■ Saved entries ■
= = = = = = =
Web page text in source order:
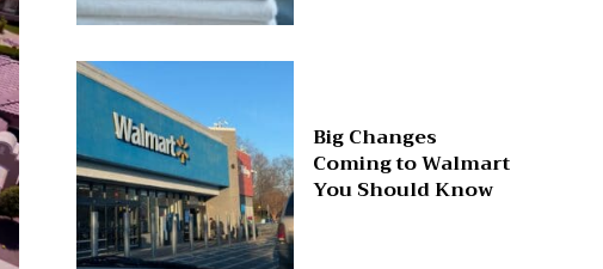
Big Changes
Coming to Walmart
You Should Know
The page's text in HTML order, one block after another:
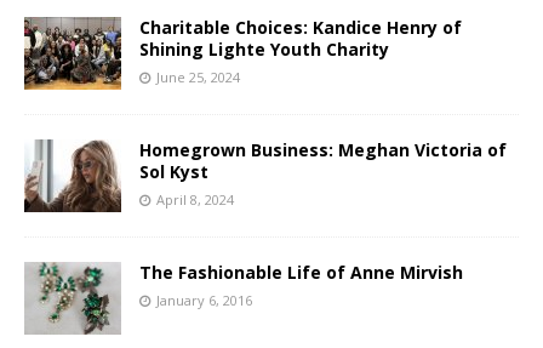
Charitable Choices: Kandice Henry of
Shining Lighte Youth Charity
June 25, 2024
Homegrown Business: Meghan Victoria of
Sol Kyst
April 8, 2024
The Fashionable Life of Anne Mirvish
January 6, 2016
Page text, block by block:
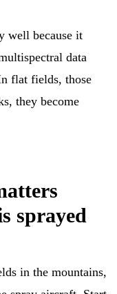
well because it
data
flat fields, those
they become
sprayed
in the mountains,
= = = = = = =
■ Directions ■
Make an exact copy of the records above. Keep out every picture.

■ Output below ■
Web page text in source order:
Big Changes
Coming to Walmart
You Should Know
The page's text in HTML order, one block after another:
Charitable Choices: Kandice Henry of
Shining Lighte Youth Charity
June 25, 2024
Homegrown Business: Meghan Victoria of
Sol Kyst
April 8, 2024
The Fashionable Life of Anne Mirvish
January 6, 2016
Page text, block by block:
well because it
data
flat fields, those
they become
sprayed
in the mountains,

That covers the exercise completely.